SM – (...) Não tem a empregada e a lista do supermercado básica será entregue sem a necessidade de fazer o pedido, que já estará registrado, regularmente. Os alimentos já virão semiprontos (...) A escola das crianças será em tempo integral e muito perto de casa, e ela não vai precisar levar nem buscar as crianças (...) Uma leitura rápida de você, pela digital ou pelo olho, vai dizer quantos créditos ainda tem para comprar determinado serviço no ponto de venda que você está (...) O documento irá morrer: você será seu documento. (...) Para uma reunião de trabalho, ela não precisará estar fisicamente presente. Sua presença se dará de outra forma: o virtual dela, um avatar. (...)

MC – Seremos pessoas mais isoladas?
SM – Quantas horas você perde por dia dentro do carro no trânsito indo e vindo? Três, quatro? Imagina recuperar isso? Você pode ir para o clube, visitar amigos, fazer jantares na sua casa, ver a família todos os dias. (...)

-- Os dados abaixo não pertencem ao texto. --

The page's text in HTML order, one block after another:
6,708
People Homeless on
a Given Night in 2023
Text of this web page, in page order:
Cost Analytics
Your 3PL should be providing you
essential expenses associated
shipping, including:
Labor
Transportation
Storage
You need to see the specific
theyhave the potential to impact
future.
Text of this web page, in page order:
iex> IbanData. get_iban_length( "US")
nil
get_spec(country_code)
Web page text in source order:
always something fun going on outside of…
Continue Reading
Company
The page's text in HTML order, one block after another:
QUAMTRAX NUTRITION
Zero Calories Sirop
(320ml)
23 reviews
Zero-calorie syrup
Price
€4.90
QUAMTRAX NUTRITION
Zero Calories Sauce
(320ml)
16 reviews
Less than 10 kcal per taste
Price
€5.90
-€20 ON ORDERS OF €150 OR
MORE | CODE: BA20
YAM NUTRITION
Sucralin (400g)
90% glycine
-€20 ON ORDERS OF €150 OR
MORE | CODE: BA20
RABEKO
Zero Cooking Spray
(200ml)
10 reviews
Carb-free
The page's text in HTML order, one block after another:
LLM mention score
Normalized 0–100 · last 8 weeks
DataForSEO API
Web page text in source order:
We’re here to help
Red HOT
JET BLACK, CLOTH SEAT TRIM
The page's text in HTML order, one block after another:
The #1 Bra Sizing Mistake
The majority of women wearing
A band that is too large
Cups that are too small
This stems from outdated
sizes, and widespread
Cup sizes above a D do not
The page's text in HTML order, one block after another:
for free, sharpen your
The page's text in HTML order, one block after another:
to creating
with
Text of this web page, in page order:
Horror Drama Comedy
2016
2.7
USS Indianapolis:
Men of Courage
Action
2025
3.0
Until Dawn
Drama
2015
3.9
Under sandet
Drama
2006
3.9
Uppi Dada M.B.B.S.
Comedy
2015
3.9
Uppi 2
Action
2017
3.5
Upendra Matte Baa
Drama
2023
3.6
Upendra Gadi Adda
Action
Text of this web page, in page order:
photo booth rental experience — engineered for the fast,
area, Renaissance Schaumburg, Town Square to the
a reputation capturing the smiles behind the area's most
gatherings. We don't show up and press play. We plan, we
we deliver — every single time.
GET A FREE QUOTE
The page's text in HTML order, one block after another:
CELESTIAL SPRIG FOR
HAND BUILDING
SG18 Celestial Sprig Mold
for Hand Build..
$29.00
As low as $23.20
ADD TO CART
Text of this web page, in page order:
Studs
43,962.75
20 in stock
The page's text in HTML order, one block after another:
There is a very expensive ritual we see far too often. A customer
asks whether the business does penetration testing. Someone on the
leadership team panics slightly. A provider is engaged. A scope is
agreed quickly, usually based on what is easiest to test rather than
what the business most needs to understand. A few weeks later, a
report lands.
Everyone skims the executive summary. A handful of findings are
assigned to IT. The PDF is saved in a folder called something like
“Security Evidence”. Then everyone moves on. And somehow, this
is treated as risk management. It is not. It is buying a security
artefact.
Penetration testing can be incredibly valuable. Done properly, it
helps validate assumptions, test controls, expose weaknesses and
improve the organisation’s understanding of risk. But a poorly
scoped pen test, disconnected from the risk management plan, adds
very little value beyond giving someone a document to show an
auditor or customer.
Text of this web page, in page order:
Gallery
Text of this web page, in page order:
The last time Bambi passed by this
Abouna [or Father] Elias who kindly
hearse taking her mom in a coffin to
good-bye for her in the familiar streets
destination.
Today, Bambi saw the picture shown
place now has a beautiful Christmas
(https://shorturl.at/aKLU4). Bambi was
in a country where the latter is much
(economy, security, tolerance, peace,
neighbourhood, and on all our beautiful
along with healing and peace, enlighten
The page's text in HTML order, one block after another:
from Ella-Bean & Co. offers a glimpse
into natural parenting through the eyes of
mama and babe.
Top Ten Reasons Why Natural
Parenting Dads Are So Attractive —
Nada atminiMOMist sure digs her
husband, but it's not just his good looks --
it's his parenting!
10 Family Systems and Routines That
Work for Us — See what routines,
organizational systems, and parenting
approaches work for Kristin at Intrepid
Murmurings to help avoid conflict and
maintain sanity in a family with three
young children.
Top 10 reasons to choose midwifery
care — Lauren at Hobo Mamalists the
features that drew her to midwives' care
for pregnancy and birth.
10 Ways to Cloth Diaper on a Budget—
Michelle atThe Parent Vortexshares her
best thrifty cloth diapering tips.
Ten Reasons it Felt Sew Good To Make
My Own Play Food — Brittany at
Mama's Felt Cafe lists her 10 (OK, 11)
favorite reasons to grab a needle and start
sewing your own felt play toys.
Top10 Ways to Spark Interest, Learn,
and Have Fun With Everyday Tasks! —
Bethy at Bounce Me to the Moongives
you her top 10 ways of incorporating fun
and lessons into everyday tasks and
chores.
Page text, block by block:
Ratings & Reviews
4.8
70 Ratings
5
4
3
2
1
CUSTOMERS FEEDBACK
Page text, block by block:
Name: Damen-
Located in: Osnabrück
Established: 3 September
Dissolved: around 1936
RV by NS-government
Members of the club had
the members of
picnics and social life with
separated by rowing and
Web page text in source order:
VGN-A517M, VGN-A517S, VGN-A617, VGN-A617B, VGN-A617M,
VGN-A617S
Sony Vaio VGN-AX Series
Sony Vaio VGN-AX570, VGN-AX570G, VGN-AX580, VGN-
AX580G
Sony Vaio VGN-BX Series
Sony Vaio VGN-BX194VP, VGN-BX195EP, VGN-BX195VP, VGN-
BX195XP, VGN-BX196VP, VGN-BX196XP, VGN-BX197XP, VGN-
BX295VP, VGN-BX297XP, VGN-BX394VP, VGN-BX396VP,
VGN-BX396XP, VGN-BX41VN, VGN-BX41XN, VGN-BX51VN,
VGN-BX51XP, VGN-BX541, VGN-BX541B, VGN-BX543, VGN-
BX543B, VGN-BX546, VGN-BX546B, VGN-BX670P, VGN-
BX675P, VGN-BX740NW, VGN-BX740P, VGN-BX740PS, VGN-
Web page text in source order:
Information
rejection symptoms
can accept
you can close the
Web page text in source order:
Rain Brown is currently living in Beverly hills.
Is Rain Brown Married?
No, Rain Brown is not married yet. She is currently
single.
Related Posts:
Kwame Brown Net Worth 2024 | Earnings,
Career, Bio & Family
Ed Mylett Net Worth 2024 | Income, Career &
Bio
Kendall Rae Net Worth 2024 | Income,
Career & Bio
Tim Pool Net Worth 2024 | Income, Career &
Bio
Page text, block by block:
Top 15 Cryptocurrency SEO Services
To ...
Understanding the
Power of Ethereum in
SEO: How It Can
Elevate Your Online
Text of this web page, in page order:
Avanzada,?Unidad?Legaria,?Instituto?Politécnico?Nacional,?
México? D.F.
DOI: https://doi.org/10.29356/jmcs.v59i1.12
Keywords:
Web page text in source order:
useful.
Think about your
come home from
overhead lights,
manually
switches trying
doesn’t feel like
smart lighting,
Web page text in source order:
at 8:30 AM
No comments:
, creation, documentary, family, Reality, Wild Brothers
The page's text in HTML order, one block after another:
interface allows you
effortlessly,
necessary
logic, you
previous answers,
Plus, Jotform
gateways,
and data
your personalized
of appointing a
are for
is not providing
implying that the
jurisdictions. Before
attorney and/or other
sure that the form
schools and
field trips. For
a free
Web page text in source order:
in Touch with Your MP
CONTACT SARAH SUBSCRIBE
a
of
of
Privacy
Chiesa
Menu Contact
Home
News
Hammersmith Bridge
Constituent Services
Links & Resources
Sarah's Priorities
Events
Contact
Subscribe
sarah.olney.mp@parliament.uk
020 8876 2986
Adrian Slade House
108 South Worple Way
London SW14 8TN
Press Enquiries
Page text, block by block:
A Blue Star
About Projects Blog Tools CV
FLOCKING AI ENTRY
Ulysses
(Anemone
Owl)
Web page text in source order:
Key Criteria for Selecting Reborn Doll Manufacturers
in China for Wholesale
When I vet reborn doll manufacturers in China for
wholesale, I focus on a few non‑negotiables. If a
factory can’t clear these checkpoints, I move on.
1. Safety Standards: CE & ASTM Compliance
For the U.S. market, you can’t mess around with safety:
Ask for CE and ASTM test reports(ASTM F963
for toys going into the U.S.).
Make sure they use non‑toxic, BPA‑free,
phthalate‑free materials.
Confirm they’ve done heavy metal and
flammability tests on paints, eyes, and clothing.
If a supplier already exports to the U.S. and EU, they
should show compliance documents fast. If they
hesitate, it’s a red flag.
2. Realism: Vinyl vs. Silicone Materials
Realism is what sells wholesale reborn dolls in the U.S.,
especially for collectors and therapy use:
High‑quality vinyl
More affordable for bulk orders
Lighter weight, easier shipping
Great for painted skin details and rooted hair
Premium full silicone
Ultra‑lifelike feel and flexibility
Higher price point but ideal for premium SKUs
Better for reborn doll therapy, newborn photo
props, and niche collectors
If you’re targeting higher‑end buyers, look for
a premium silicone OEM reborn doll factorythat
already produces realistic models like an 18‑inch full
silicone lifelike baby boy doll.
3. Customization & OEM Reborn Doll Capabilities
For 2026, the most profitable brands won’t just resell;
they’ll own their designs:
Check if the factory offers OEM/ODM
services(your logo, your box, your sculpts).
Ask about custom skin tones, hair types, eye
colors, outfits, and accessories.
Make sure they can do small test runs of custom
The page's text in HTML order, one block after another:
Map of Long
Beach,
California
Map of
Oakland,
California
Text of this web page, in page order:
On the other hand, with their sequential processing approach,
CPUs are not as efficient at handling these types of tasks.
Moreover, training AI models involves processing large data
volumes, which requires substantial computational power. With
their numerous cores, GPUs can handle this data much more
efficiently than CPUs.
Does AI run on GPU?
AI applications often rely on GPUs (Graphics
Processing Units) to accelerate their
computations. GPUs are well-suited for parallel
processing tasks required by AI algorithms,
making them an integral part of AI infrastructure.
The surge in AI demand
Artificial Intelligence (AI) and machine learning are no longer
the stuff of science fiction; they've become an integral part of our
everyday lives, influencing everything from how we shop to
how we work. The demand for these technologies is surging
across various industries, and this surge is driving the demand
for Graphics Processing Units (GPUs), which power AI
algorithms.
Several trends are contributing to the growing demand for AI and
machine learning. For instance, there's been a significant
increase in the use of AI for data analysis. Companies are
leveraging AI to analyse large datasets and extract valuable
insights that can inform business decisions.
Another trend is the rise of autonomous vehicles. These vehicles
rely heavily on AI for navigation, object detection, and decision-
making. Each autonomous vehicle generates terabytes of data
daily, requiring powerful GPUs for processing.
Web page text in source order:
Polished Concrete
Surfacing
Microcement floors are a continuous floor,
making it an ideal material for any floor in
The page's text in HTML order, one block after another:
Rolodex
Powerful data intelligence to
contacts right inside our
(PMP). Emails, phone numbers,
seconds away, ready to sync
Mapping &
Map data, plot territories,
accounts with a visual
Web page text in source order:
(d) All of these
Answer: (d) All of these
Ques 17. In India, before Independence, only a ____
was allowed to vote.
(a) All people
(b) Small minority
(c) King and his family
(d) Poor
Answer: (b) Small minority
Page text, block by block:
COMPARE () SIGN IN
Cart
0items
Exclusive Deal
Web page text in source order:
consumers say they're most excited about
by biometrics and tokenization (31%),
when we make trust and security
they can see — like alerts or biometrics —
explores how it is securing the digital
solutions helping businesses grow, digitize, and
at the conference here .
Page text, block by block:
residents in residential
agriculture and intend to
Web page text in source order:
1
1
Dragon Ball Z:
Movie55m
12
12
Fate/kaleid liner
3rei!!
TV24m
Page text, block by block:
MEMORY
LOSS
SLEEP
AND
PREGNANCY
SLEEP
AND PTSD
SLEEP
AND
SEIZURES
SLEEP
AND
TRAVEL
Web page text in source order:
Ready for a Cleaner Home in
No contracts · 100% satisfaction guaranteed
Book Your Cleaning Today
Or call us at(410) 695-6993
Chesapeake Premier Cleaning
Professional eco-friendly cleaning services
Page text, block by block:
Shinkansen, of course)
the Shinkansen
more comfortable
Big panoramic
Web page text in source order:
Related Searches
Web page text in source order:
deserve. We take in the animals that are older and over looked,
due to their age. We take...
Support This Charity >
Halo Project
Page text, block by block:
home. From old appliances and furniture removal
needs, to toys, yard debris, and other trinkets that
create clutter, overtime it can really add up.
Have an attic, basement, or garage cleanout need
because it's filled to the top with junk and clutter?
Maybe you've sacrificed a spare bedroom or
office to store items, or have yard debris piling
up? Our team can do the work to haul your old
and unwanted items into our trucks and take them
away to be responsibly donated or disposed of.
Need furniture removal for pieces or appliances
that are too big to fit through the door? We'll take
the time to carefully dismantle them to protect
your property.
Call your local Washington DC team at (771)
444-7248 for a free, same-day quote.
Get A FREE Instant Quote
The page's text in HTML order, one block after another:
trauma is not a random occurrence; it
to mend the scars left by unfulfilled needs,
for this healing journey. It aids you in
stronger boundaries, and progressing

MC – E como a tecnologia pode ajudar [a garantir que haja futuro]?
SM – Diminuindo o movimento de pessoas pelo planeta em, por exemplo, viagens de negócios, idas e vindas do trabalho etc, que é um dos maiores motivos da carga de aquecimento térmico (...). Identificando-se todas as embalagens e informatizando o planeta de tal maneira que é possível ir atrás de uma empresa que produz sabonete e dizer: “Escuta, 70% de suas embalagens estão espalhadas por aí como lixo. Seu custo ambiental por essa é tanto”. Nesse caso, ou a empresa faz uma embalagem que se degenere sozinha, ou recupera as embalagens perdidas, ou treina seus funcionários e clientes para recuperá-las. O responsável pelo destino final da embalagem passa a ser quem a produz. É a era da responsabilidade (...). Olha em volta, o futuro já chegou.